### Task instructions
Nothing but the lines from the start of the entries below through the line containing "artists’ work in" should appear in the answer, copied exactly and free of pictures.

Collected data entries:

▽

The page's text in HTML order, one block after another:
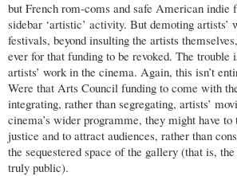
but French rom-coms and safe American indie
sidebar ‘artistic’ activity. But demoting artists’
festivals, beyond insulting the artists
ever for that funding to be revoked. The trouble
artists’ work in the cinema. Again, this isn’t
Were that Arts Council funding to come with
integrating, rather than segregating, artists’
cinema’s wider programme, they might have
justice and to attract audiences, rather than
the sequestered space of the gallery (that is,
truly public).
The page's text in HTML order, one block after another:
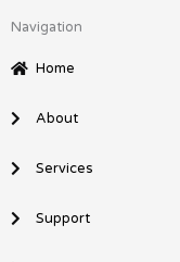
e
b
o
Navigation
Home
About
Services
Support
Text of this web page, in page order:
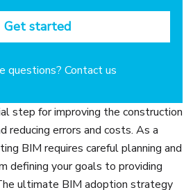
Get started
questions? Contact us
step for improving the construction
reducing errors and costs. As a
BIM requires careful planning and
defining your goals to providing
ultimate BIM adoption strategy
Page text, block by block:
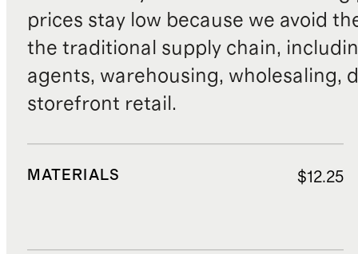
prices stay low because we avoid
the traditional supply chain,
agents, warehousing, wholesaling,
storefront retail.
MATERIALS $12.25
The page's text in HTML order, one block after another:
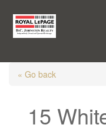
« Go back
15
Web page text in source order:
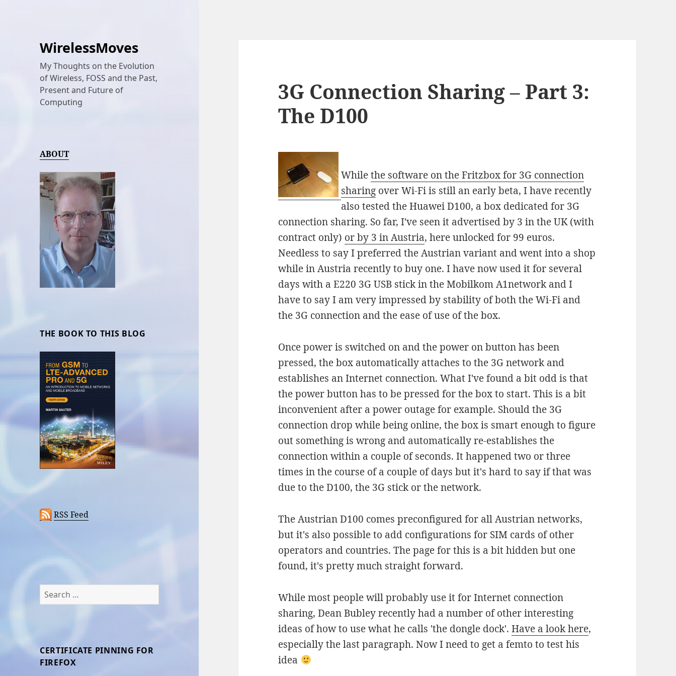
WirelessMoves
My Thoughts on the Evolution
of Wireless, FOSS and the Past,
Present and Future of
Computing
ABOUT
THE BOOK TO THIS BLOG
RSS Feed
Search
for:
CERTIFICATE PINNING FOR
FIREFOX
3G Connection Sharing – Part 3:
The D100
Whilethe software on the Fritzbox for 3G connection
sharing over Wi-Fi is still an early beta, I have recently
also tested the Huawei D100, a box dedicated for 3G
connection sharing. So far, I've seen it advertised by 3 in the UK (with
contract only) or by 3 in Austria, here unlocked for 99 euros.
Needless to say I preferred the Austrian variant and went into a shop
while in Austria recently to buy one. I have now used it for several
days with a E220 3G USB stick in the Mobilkom A1network and I
have to say I am very impressed by stability of both the Wi-Fi and
the 3G connection and the ease of use of the box.
Once power is switched on and the power on button has been
pressed, the box automatically attaches to the 3G network and
establishes an Internet connection. What I've found a bit odd is that
the power button has to be pressed for the box to start. This is a bit
inconvenient after a power outage for example. Should the 3G
connection drop while being online, the box is smart enough to figure
out something is wrong and automatically re-establishes the
connection within a couple of seconds. It happened two or three
times in the course of a couple of days but it's hard to say if that was
due to the D100, the 3G stick or the network.
The Austrian D100 comes preconfigured for all Austrian networks,
but it's also possible to add configurations for SIM cards of other
operators and countries. The page for this is a bit hidden but one
found, it's pretty much straight forward.
While most people will probably use it for Internet connection
sharing, Dean Bubley recently had a number of other interesting
ideas of how to use what he calls 'the dongle dock'.Have a look here,
especially the last paragraph. Now I need to get a femto to test his
idea
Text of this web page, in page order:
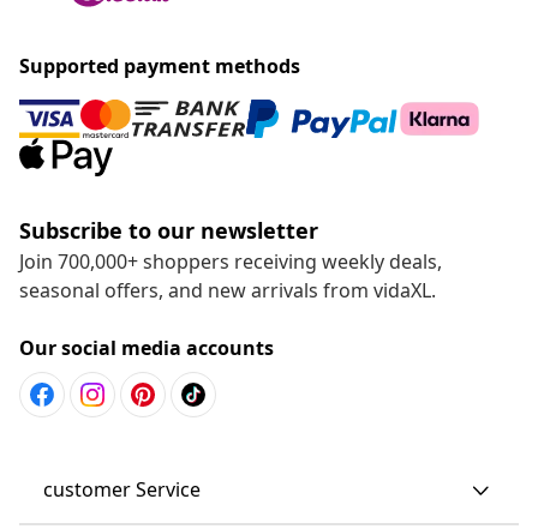
Supported payment methods
Subscribe to our newsletter
Join 700,000+ shoppers receiving weekly deals,
seasonal offers, and new arrivals from vidaXL.
Our social media accounts
customer Service
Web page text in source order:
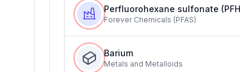
Perfluorohexane sulfonate
Forever Chemicals (PFAS)
Barium
Metals and Metalloids
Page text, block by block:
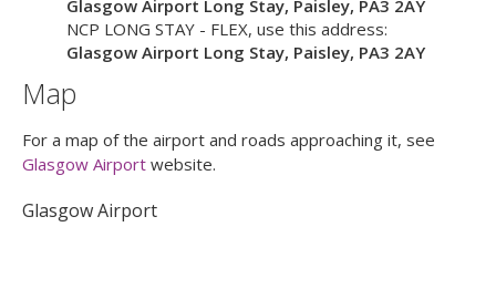
Glasgow Airport Long Stay, Paisley, PA3 2AY
NCP LONG STAY - FLEX, use this address:
Glasgow Airport Long Stay, Paisley, PA3 2AY
Map
For a map of the airport and roads approaching it, see
Glasgow Airport website.
Glasgow Airport
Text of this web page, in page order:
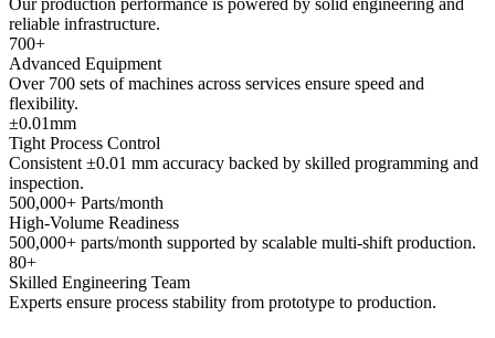
reliable infrastructure.
700+
Advanced Equipment
Over 700 sets of machines across services ensure speed and
flexibility.
±0.01mm
Tight Process Control
Consistent ±0.01 mm accuracy backed by skilled programming and
inspection.
500,000+ Parts/month
High-Volume Readiness
500,000+ parts/month supported by scalable multi-shift production.
80+
Skilled Engineering Team
Experts ensure process stability from prototype to production.
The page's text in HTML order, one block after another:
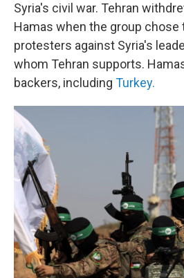
Syria's civil war. Tehran
Hamas when the group chose
protesters against Syria's
whom Tehran supports.
backers, including Turkey.
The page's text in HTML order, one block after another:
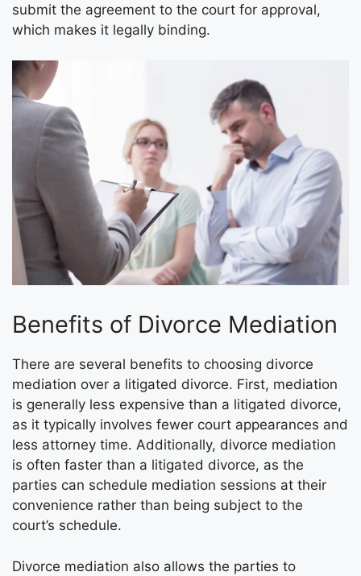
submit the agreement to the court for approval,
which makes it legally binding.
Benefits of Divorce Mediation
There are several benefits to choosing divorce
mediation over a litigated divorce. First, mediation
is generally less expensive than a litigated divorce,
as it typically involves fewer court appearances and
less attorney time. Additionally, divorce mediation
is often faster than a litigated divorce, as the
parties can schedule mediation sessions at their
convenience rather than being subject to the
court’s schedule.
Divorce mediation also allows the parties to
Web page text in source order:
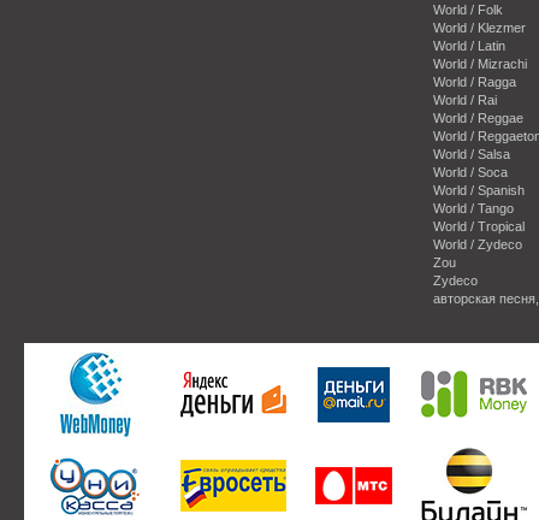
World / Folk
World / Klezmer
World / Latin
World / Mizrachi
World / Ragga
World / Rai
World / Reggae
World /
World / Salsa
World / Soca
World / Spanish
World / Tango
World / Tropical
World / Zydeco
Zou
Zydeco
авторская
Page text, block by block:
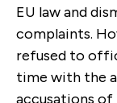
EU law and
complaints.
refused to
time with the
accusations
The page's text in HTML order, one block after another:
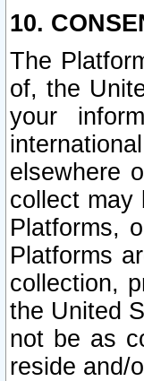
10.
The
of, the
your
elsewhere
collect may
Platforms,
Platforms
collection,
the United
not be as
reside and/
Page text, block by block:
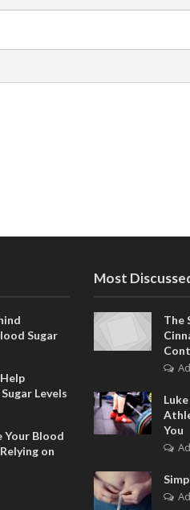
Sugar
Levels
Your Blood
on
Most
The
You
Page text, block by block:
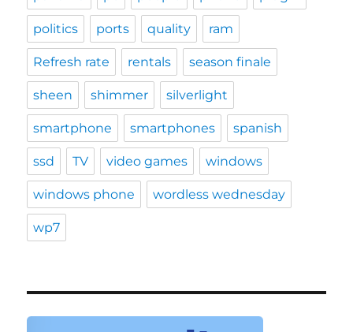
politics ports quality ram
Refresh rate rentals season finale
sheen shimmer silverlight
smartphone smartphones spanish
ssd TV video games windows
windows phone wordless wednesday
wp7
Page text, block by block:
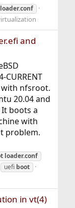
loader.conf
and
nfsroot.
20.04 and
boots a
with
problem.
loader.conf
uefi boot
in vt(4)
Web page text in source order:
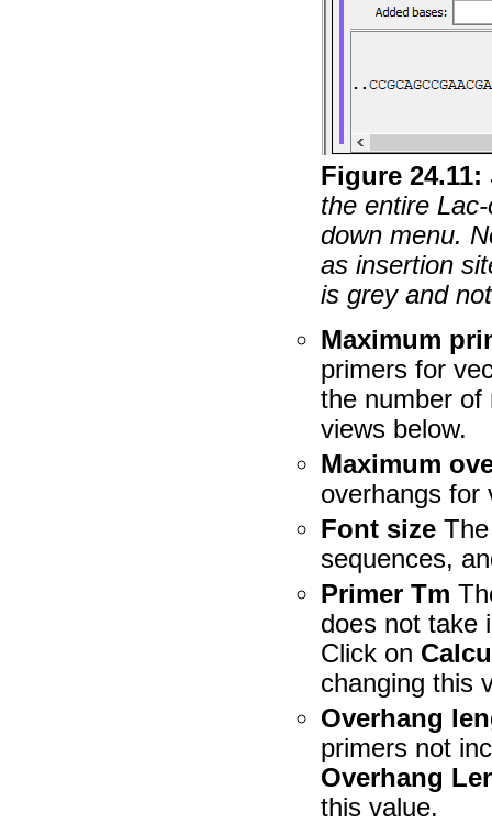
Figure24.11:
the entire
down menu.
as insertion
is grey and
Maximum
primers for
the number of
views below.
Maximum
overhangs for
Font size
sequences,
Primer Tm
does not take
Click on
changing this
Overhang
primers not
Overhang
this value.
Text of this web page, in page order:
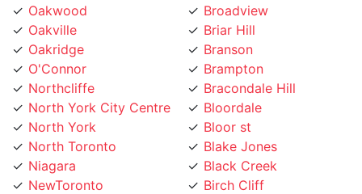
Oakville
Oakridge
O'Connor
Northcliffe
North York City Centre
North York
North Toronto
Niagara
NewToronto
Newtonbrook
Briar Hill
Branson
Brampton
Bracondale Hill
Bloordale
Bloor st
Blake Jones
Black Creek
Birch Cliff
Bermondsey
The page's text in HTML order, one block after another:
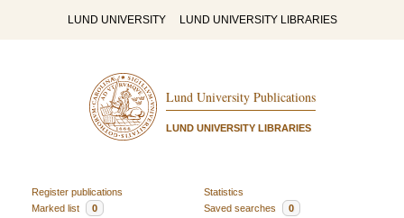
LUND UNIVERSITY LUND UNIVERSITY LIBRARIES
Lund University Publications
LUND UNIVERSITY LIBRARIES
Register publications
Statistics
Marked list
0 Saved searches 0
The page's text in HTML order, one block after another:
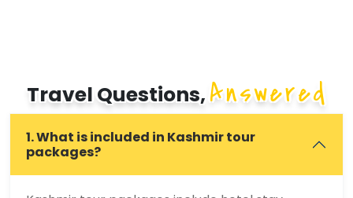
Travel Questions, Answered
1. What is included in Kashmir tour
packages?
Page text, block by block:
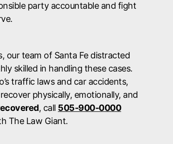
party accountable and fight
our team of Santa Fe distracted
skilled in handling these cases.
traffic laws and car accidents,
physically, emotionally, and
, call 505-900-0000
The Law Giant.
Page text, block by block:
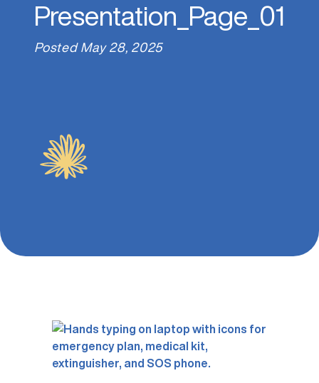
Presentation_Page_01
Posted May 28, 2025
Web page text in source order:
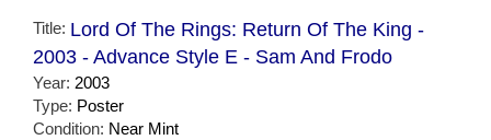
Title: Lord Of The Rings: Return Of The King -
2003 - Advance Style E - Sam And Frodo
Year: 2003
Type: Poster
Condition: Near Mint
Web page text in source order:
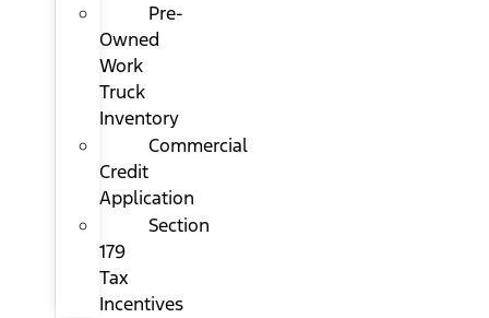
Pre-
Owned
Work
Truck
Inventory
Commercial
Credit
Application
Section
179
Tax
Incentives
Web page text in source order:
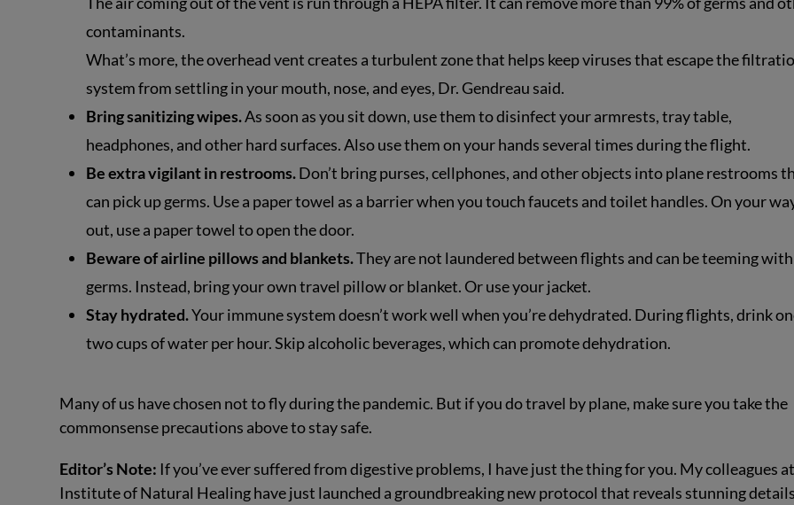
contaminants.
What’s more, the overhead vent creates a turbulent zone that helps keep viruses that escape the
system from settling in your mouth, nose, and eyes, Dr. Gendreau said.
Bring sanitizing wipes.As soon as you sit down, use them to disinfect your armrests, tray table,
headphones, and other hard surfaces. Also use them on your hands several times during the flight.
Be extra vigilant in restrooms.Don’t bring purses, cellphones, and other objects into plane restrooms
can pick up germs. Use a paper towel as a barrier when you touch faucets and toilet handles. On your
out, use a paper towel to open the door.
Beware of airline pillows and blankets.They are not laundered between flights and can be teeming with
germs. Instead, bring your own travel pillow or blanket. Or use your jacket.
Stay hydrated.Your immune system doesn’t work well when you’re dehydrated. During flights, drink
two cups of water per hour. Skip alcoholic beverages, which can promote dehydration.
Many of us have chosen not to fly during the pandemic. But if you do travel by plane, make sure you take the
commonsense precautions above to stay safe.
Editor’s Note: If you’ve ever suffered from digestive problems, I have just the thing for you. My colleagues
Institute of Natural Healing have just launched a groundbreaking new protocol that reveals stunning
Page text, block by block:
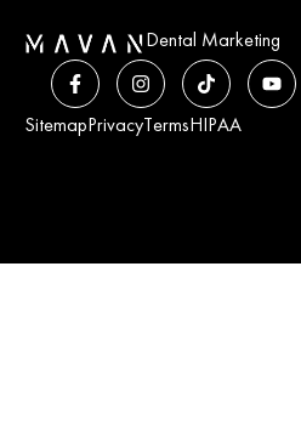
Dental Marketing
SitemapPrivacyTermsHIPAA
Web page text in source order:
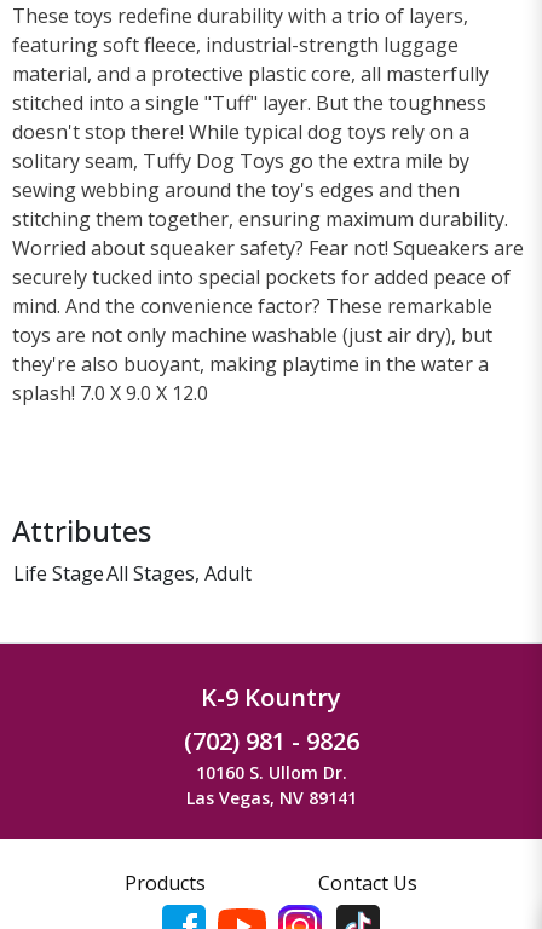
These toys redefine durability with a trio of layers,
featuring soft fleece, industrial-strength luggage
material, and a protective plastic core, all masterfully
stitched into a single "Tuff" layer. But the toughness
doesn't stop there! While typical dog toys rely on a
solitary seam, Tuffy Dog Toys go the extra mile by
sewing webbing around the toy's edges and then
stitching them together, ensuring maximum durability.
Worried about squeaker safety? Fear not! Squeakers are
securely tucked into special pockets for added peace of
mind. And the convenience factor? These remarkable
toys are not only machine washable (just air dry), but
they're also buoyant, making playtime in the water a
splash! 7.0 X 9.0 X 12.0
Attributes
Life StageAll Stages, Adult
K-9 Kountry
(702) 981 - 9826
10160 S. Ullom Dr.
Las Vegas, NV 89141
Products Contact Us

△

### Written solution
The page's text in HTML order, one block after another:
but French rom-coms and safe American indie
sidebar ‘artistic’ activity. But demoting artists’
festivals, beyond insulting the artists
ever for that funding to be revoked. The trouble
artists’ work in the cinema. Again, this isn’t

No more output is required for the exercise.